The LMA area was greater (P = 0.025) for bulls fed MOMY (86.67 cm2) diet compared to those fed MOVI (79.17 cm2), MONE (75.85 cm2), and CONT (75.83 cm2) diets (Table 6). Muscle area was larger (P = 0.025) for bulls fed MOVI diet compared to those fed MONE and CONT diets. The MA was similar (P > 0.05) between bulls from CONT and MONE diets.
The ratio between the muscle width and muscle length of the LMA at the 12th rib was greater (P = 0.022) for bulls fed MOMY (0.58), intermediate for bulls fed MOVI (0.53) and MONE (0.52), and lower for bulls fed CONT diets. Meat with a high ratio between width and length is better evaluated and desired by consumers. The ratio between the width and length of Longissimus, in bulls very well evaluated on meat quality score, is close to 0.50 (Rivaroli et al., 2017). Thus, the inclusion of monensin + mineral trace and yeast provides meat that is likely to be preferred by consumers.
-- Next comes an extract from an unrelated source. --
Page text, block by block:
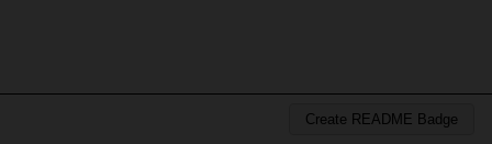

The muscle percentage was greater (P < 0.05) in meat from bulls fed CONT diet (60.0%) compared to those fed MONE (55.2%) and MOVI (55.2%), but similar (P > 0.05) in the meat from bulls fed MO + AD (57.4%) diet (Table 6). However, the muscle percentage in meat for bulls fed MONE, MOVI and MOMY diets were similar (P > 0.05). On the other hand, the fat percentage was lower (P = 0.043) in the meat from bulls fed CONT diet (21.0%) compared to the other treatments (Table 6). The muscle percentage varied from 55 to 60% and the fat percentage varied from 20 to 25%. The percentage of bone was similar for all the treatments (P > 0.05). Under similar conditions of feedlot time, feeding, and management, the percentages of muscle, fat, and bone in the carcass of European vs. Zebu cattle range from 55 to 65%, 16 to 24%, and 15 to 18% (Ornaghi et al., 2017; Prado et al., 2015; Prado et al., 2015; Rivaroli et al., 2017; Souza et al., 2019; Valero et al., 2015) Slaughtered animals with higher weights (over 550 kg) typically have higher fat percentages and lower muscle percentages, and bone percentages are always more constant (Prado et al., 2015; Prado et al., 2015; Souza et al., 2019). The deposition of fat in the animal's body occurs mainly in the final period of termination, therefore, in heavier animals.